# vectors

#### veronica1999

##### Member
Show that there are at least two ways to calculate the angle formed by the vectors [cos 19, sin 19] and [cos 54, sin 54].

1) I can draw a unit circle and easily see that the angle is 35.

2) Change the values to decimals and use the law of cosines.
(Tried this but the calculation was a bit messy)

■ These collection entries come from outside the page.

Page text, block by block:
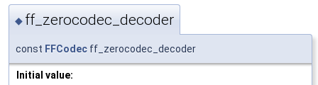
◆ ff_zerocodec_decoder
const FFCodec ff_zerocodec_decoder
Initial value:
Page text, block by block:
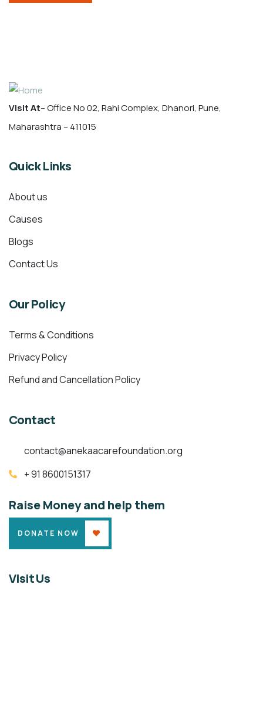
Visit At– Office No 02, Rahi Complex, Dhanori, Pune,
Maharashtra – 411015
Quick Links
About us
Causes
Blogs
Contact Us
Our Policy
Terms & Conditions
Privacy Policy
Refund and Cancellation Policy
Contact
contact@anekaacarefoundation.org
+ 91 8600151317
Raise Money and help them
DONATE NOW
Visit Us
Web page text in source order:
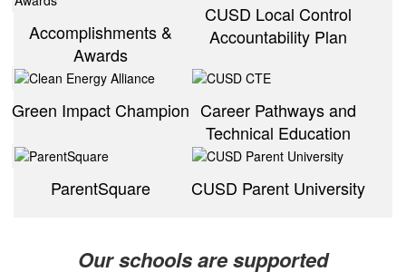
Accomplishments &
Awards
CUSD Local Control
Accountability Plan
Green Impact Champion Career Pathways and
Technical Education
ParentSquare CUSD Parent University
Our schools are supported
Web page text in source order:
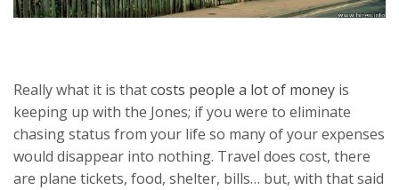
Really what it is thatcosts people a lot of money is
keeping up with the Jones; if you were to eliminate
chasing status from your life so many of your expenses
would disappear into nothing. Travel does cost, there
are plane tickets, food, shelter, bills… but, with that said
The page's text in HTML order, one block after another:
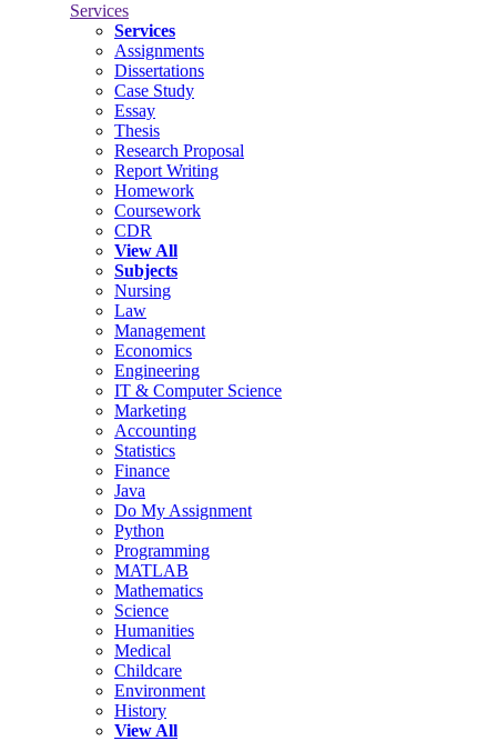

or use cos(theta) = uv/ lullvl

3) Use dot product and get the equation for
cos(54-19) = cos54cos19 + sin54sin19

Did my answers get the point of the problem?

#### Reckoner

##### Member
Did my answers get the point of the problem?
I think so. The two simplest ways that I can think of would be:

1. Recognize that $$\langle\cos\theta, \sin\theta\rangle$$ is a unit vector with direction $$\theta$$ relative to the positive $$x$$-axis. So $$\langle\cos19^\circ, \sin19^\circ\rangle$$ makes an angle of $$19^\circ$$ with the $$x$$-axis, and $$\langle\cos54^\circ, \sin54^\circ\rangle$$ makes an angle of $$54^\circ$$. Taking the difference between the two angles, we get $$35^\circ$$ as the angle between the two vectors.

2. Using the formula for the angle $$\theta$$ between two vectors $$\mathbf u$$ and $$\mathbf v$$ gives

$\cos\theta = \frac{\mathbf u\cdot\mathbf v}{\|\mathbf u\|\|\mathbf v\|}$

$\Rightarrow\cos\theta = \cos19^\circ\cos54^\circ + \sin19^\circ\sin54^\circ$

$\Rightarrow\cos\theta = \cos35^\circ$

So $$\theta = 35^\circ$$.

#### Ackbach

##### Indicium Physicus
Staff member
Another method would be to increase the dimension by one, and use the cross product. In three dimensions, the cross product and the dot product each give you a distinct way to compute the angle between two vectors.